To solve the problem of finding the change in stopping potential when the wavelength of incident light is changed from 4000 Å to 3000 Å in a photoelectric cell, we can follow these steps:
### Step 1: Understand the Photoelectric Equation
The photoelectric effect is described by Einstein's photoelectric equation:
\[
\frac{hc}{\lambda} - \phi = eV_0
\]
where:
- \( h \) = Planck's constant (\( 6.63 \times 10^{-34} \, \text{Js} \))
- \( c \) = speed of light (\( 3 \times 10^8 \, \text{m/s} \))
- \( \lambda \) = wavelength of the incident light
- \( \phi \) = work function of the material
- \( e \) = charge of an electron (\( 1.6 \times 10^{-19} \, \text{C} \))
- \( V_0 \) = stopping potential
### Step 2: Set Up the Equations for Two Wavelengths
Let:
- \( \lambda_1 = 4000 \, \text{Å} = 4000 \times 10^{-10} \, \text{m} \)
- \( \lambda_2 = 3000 \, \text{Å} = 3000 \times 10^{-10} \, \text{m} \)

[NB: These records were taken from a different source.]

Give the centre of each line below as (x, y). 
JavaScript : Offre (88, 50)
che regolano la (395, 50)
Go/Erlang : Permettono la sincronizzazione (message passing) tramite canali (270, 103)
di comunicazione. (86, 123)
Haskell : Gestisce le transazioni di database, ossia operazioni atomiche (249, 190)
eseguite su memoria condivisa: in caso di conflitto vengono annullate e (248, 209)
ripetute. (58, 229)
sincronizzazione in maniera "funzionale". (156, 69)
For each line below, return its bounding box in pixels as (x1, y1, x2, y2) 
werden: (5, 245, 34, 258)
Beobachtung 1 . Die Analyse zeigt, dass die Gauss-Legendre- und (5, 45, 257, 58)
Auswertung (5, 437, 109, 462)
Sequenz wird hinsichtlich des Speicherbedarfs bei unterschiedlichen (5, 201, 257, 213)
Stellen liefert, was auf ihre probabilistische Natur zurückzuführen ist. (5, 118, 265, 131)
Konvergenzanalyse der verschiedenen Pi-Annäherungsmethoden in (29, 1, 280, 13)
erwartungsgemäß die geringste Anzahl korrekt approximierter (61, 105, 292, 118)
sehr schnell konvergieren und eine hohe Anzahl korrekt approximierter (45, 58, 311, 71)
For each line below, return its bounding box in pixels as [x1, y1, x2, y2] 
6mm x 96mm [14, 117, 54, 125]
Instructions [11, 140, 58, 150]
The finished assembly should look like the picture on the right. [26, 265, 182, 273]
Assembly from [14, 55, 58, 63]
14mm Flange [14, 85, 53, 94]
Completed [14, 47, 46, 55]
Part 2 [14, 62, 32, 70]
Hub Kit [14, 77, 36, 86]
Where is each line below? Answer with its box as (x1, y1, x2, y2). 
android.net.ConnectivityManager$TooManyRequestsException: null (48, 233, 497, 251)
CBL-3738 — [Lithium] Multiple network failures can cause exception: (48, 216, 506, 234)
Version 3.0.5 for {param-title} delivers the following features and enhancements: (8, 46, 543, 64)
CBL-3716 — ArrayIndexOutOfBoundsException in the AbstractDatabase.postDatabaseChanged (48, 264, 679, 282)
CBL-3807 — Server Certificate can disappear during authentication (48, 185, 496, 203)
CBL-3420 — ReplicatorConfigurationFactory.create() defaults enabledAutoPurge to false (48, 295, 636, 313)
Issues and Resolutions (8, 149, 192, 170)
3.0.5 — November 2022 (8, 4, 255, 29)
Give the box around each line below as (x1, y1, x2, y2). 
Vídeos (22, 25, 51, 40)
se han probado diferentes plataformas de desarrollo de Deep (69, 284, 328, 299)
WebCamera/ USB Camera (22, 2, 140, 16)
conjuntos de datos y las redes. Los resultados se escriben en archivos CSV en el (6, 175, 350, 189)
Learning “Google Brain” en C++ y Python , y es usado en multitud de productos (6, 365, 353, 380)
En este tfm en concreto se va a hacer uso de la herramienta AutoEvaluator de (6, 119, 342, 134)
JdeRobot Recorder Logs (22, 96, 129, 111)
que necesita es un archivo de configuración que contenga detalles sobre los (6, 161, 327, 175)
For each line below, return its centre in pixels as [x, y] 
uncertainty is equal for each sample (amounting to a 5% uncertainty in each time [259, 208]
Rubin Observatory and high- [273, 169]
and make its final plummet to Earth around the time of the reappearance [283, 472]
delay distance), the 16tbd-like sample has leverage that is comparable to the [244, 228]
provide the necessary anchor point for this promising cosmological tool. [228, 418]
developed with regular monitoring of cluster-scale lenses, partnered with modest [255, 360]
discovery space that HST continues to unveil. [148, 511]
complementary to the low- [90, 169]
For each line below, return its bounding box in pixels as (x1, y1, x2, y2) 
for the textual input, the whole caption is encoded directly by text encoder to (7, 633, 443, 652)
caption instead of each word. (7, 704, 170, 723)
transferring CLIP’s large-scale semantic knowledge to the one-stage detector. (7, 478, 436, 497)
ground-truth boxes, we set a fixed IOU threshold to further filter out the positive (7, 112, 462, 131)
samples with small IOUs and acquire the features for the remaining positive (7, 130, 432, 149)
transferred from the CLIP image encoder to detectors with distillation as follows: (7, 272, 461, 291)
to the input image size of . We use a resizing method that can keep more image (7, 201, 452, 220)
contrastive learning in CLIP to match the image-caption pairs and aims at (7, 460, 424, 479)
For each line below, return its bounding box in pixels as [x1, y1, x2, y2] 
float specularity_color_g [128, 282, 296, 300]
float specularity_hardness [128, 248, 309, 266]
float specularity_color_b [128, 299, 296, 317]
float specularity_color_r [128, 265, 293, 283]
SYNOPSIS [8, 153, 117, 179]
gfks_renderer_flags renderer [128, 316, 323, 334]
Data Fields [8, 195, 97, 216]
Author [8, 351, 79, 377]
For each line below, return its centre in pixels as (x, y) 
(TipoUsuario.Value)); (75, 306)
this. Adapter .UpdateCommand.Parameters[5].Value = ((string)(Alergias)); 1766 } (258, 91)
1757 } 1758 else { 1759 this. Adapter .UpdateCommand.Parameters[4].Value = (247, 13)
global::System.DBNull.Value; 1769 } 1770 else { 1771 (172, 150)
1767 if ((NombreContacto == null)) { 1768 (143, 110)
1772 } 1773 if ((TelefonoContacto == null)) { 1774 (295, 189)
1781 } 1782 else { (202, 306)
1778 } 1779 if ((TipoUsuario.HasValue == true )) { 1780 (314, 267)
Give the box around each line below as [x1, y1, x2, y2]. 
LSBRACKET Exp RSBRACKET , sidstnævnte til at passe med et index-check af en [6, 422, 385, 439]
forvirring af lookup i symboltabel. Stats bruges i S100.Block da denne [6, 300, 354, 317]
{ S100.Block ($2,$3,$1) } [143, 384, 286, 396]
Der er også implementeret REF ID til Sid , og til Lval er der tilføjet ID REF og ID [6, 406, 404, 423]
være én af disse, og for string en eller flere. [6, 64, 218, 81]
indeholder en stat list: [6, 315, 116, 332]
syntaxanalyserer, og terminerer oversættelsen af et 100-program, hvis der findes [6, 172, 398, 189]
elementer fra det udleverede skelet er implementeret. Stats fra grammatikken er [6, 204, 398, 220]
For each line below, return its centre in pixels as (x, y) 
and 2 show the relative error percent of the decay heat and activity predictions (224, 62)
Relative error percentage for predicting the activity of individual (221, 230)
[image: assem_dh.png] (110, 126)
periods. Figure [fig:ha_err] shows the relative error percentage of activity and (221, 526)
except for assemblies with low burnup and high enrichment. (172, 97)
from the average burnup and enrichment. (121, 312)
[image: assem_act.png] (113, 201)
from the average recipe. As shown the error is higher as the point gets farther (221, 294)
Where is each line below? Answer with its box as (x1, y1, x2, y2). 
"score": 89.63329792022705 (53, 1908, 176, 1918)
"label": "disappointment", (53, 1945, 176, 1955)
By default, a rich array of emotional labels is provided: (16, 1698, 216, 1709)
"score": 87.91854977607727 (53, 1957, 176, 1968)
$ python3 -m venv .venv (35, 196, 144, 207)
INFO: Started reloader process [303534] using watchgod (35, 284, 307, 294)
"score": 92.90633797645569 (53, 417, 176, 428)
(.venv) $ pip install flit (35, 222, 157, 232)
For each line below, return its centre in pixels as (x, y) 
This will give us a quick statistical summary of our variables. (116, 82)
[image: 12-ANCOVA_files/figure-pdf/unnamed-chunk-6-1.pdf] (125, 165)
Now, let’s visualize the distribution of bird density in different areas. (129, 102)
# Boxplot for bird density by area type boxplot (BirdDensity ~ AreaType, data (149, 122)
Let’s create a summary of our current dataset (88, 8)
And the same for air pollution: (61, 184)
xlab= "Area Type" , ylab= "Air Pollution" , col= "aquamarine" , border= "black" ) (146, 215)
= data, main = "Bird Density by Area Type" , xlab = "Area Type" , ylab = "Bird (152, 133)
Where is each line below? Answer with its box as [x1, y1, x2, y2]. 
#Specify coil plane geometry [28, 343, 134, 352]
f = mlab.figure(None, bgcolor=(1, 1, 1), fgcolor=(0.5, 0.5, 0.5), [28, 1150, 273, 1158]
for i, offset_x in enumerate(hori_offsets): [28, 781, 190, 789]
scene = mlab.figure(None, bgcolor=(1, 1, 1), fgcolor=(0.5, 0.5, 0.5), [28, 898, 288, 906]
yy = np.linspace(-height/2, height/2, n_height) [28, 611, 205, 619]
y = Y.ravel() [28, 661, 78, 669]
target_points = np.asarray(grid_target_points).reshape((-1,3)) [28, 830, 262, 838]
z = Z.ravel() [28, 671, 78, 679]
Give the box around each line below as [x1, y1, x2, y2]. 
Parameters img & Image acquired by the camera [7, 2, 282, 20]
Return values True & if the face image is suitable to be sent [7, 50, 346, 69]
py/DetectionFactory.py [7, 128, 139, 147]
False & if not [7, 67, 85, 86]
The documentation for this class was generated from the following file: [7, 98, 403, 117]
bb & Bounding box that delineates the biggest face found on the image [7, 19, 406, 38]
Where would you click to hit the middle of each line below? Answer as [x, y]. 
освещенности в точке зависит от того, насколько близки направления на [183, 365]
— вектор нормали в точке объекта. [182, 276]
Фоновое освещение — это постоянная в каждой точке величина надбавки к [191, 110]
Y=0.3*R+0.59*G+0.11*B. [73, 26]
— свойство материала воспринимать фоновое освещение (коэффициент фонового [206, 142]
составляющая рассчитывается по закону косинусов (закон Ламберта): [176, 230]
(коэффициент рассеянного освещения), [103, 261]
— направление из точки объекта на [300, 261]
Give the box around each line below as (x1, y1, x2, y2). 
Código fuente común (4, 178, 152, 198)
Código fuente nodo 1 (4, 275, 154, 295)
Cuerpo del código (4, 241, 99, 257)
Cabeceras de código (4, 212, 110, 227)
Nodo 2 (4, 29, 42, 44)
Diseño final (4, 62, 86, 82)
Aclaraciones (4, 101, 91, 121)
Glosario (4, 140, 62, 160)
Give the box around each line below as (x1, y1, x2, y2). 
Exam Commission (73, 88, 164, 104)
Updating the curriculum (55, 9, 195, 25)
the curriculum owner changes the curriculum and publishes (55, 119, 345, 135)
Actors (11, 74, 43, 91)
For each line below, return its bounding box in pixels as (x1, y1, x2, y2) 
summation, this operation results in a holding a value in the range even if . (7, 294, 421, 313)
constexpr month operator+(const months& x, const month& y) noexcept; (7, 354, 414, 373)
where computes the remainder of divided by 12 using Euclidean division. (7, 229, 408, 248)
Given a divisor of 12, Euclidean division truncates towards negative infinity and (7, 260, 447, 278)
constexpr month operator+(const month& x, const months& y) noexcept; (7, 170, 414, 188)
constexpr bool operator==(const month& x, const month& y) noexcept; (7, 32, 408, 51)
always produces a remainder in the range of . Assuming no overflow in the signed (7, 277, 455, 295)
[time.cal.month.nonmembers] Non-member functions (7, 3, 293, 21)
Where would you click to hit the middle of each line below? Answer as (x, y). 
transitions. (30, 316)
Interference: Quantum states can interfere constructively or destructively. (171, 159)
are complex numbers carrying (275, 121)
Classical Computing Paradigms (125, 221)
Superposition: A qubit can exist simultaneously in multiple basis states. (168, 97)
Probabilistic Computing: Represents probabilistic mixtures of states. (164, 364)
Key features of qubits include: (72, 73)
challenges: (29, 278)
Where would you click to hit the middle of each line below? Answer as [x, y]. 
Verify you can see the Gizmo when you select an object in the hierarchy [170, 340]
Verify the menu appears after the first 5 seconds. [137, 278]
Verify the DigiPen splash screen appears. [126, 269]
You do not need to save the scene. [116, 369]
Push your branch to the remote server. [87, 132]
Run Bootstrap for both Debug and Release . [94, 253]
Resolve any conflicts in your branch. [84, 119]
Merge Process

Using the photoelectric equation for both wavelengths:
1. For \( \lambda_1 \):
\[
\frac{hc}{\lambda_1} - \phi = eV_{01}
\]
2. For \( \lambda_2 \):
\[
\frac{hc}{\lambda_2} - \phi = eV_{02}
\]
### Step 3: Subtract the Two Equations
Subtract the second equation from the first:
\[
\left(\frac{hc}{\lambda_1} - \phi\right) - \left(\frac{hc}{\lambda_2} - \phi\right) = eV_{01} - eV_{02}
\]
This simplifies to:
\[
\frac{hc}{\lambda_1} - \frac{hc}{\lambda_2} = e(V_{01} - V_{02})
\]
### Step 4: Rearrange for Change in Stopping Potential
Rearranging gives us:
\[
V_{01} - V_{02} = \frac{hc}{e} \left(\frac{1}{\lambda_1} - \frac{1}{\lambda_2}\right)
\]
### Step 5: Substitute Values
Now substitute the known values:
- \( h = 6.63 \times 10^{-34} \, \text{Js} \)
- \( c = 3 \times 10^8 \, \text{m/s} \)
- \( e = 1.6 \times 10^{-19} \, \text{C} \)
- \( \lambda_1 = 4000 \times 10^{-10} \, \text{m} \)
- \( \lambda_2 = 3000 \times 10^{-10} \, \text{m} \)
Calculating:
\[
V_{01} - V_{02} = \frac{(6.63 \times 10^{-34})(3 \times 10^8)}{1.6 \times 10^{-19}} \left(\frac{1}{4000 \times 10^{-10}} - \frac{1}{3000 \times 10^{-10}}\right)
\]
### Step 6: Calculate the Values
Calculate \( \frac{hc}{e} \):
\[
\frac{(6.63 \times 10^{-34})(3 \times 10^8)}{1.6 \times 10^{-19}} \approx 1.24 \, \text{V}
\]
Now calculate \( \left(\frac{1}{4000 \times 10^{-10}} - \frac{1}{3000 \times 10^{-10}}\right) \):
\[
\frac{1}{4000 \times 10^{-10}} - \frac{1}{3000 \times 10^{-10}} = \frac{3 - 4}{12000} = -\frac{1}{12000} \, \text{m}^{-1}
\]
### Step 7: Final Calculation
Putting it all together:
\[
V_{01} - V_{02} = 1.24 \times -\frac{1}{12000} \approx -0.103 \, \text{V} \approx -1.03 \, \text{V}
\]
Thus, the change in stopping potential is:
\[
V_{02} - V_{01} = 1.03 \, \text{V}
\]
### Conclusion
The change in stopping potential when the wavelength is changed from 4000 Å to 3000 Å is approximately \( 1.03 \, \text{V} \).